Let's look at some code. The stuff I wrote in the train is about to create people entities, or in other word associate them with an identifier in the system and being able to change their situation, like marital status or tell they have moved. It could be useful for a revenue declaration app.

I begin with creating a service to deal with people. I call it PersonRegistry. With it, I can create a person in the system and change her marital status:

class PersonRegistry:
    """Provide services to deal with people"""

    # timeline parameter is my event store
    def __init__(self, timeline):
        """Initialize timeline event"""
        self.timeline = timeline
        self._currentId = 0

    def create(self, person):
        """Create a person in the system"""
        self._currentId += 1
        self.timeline.addEvent({
            'type': EventTimeLine.PERSON_CREATION,
            'personId': self._currentId,
            'status': person.status,
            'address': person.address.to_dict(),
            'name': person.name.to_dict()
        })
        return self._currentId

    def changeStatus(self, personId, newStatus):
        self.timeline.addEvent({
            'type': EventTimeLine.PERSON_STATUS_CHANGE,
            'personId': personId,
            'newStatus': newStatus
        })

I wanted the way to store events to be very strait forward.

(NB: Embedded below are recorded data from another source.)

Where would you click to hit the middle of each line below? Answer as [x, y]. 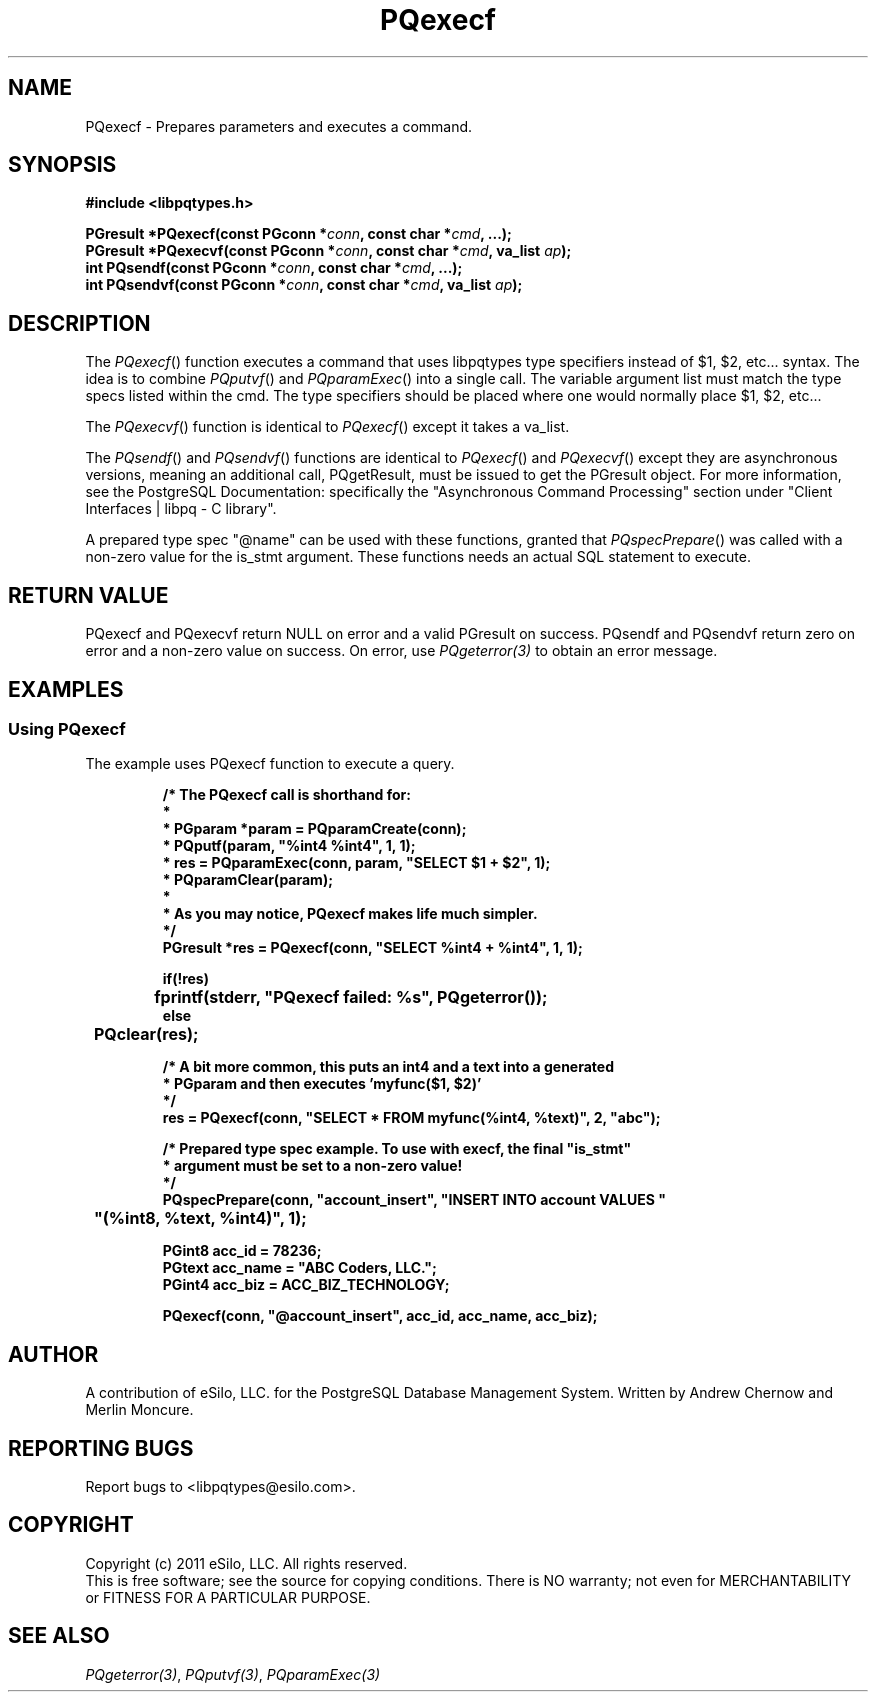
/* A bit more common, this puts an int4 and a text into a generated [388, 1067]
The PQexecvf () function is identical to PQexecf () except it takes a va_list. [327, 427]
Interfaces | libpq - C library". [181, 509]
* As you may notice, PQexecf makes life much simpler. [350, 914]
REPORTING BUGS [101, 1448]
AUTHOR [53, 1354]
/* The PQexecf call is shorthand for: [286, 795]
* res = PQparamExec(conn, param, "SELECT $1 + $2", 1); [356, 863]

They're simple dicts, easily serializable and readable.

To act as a serious Domain Driven Design guy, I created some value objects as well:

class Person:

    SINGLE = 1
    MARRIED = 2

    def __init__(self, status, address, name):
        self.status = status
        self.address = address
        self.name = name


class Name:
    def __init__(self, firstname, lastname):
        """Blah Blah Blah"""
        self.firstname, self.lastname = firstname, lastname

    def to_dict(self):
        return {'firstname': self.firstname, 'lastname': self.lastname}


class Address:
    def __init__(self, street, city):
        self.street = street
        self.city = city

    def to_dict(self):
        return {'street': self.street, 'city': self.city}

The event store is called EventTimeLine. What it does is allow to addEvent in the system and retrieve them by iterating in its data.

class EventTimeLine:
    """Basically, the list of all events in the system. Allows to add an event.
    The object itself is iterable if you want to browse the created events."""

    PERSON_CREATION = 1
    PERSON_STATUS_CHANGE = 2

    def __init__(self):
        """Initialize the inner event list"""
        self.event_list = []

    def addEvent(self, eventData):
        """Add an event in the event list."""
        eventData['_datetime'] = datetime.datetime.today()
        self.event_list.append(eventData)

    def __iter__(self):
        for e in self.event_list:
            yield e

I can store my events. It is a good start for the first iteration. I can ship it to the users, so thay can populating their system with people.

Next step is to be able to get a snapshot of the system state. I'll be my monday iteration! For now, you can find the code on github.